Every line below that has the string "experience" needs to be copied.

Start of Block

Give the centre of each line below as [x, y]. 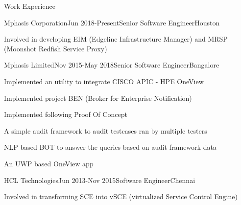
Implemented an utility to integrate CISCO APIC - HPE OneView [104, 81]
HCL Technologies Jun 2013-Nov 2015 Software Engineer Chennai [100, 180]
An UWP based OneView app [49, 163]
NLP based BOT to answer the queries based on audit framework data [110, 147]
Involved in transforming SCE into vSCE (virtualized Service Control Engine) [121, 196]
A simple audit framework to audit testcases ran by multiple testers [106, 130]
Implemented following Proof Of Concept [66, 114]
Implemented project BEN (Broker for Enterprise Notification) [98, 98]
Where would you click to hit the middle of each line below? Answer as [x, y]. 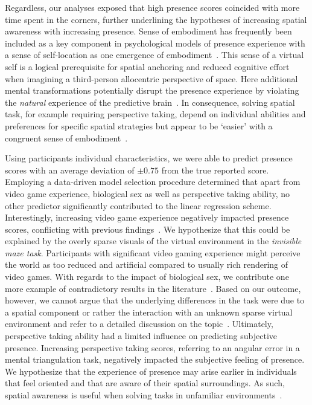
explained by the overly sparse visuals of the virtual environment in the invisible [153, 241]
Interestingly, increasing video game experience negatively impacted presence [147, 217]
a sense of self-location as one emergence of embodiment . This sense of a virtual [154, 55]
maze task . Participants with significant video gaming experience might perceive [153, 252]
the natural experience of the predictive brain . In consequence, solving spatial [150, 102]
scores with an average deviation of [70, 170]
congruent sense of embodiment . [66, 138]
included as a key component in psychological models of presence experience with [155, 43]

End of Block

Result below:
Interestingly, increasing video game experience negatively impacted presence [147, 217]
maze task . Participants with significant video gaming experience might perceive [153, 252]
the natural experience of the predictive brain . In consequence, solving spatial [150, 102]
included as a key component in psychological models of presence experience with [155, 43]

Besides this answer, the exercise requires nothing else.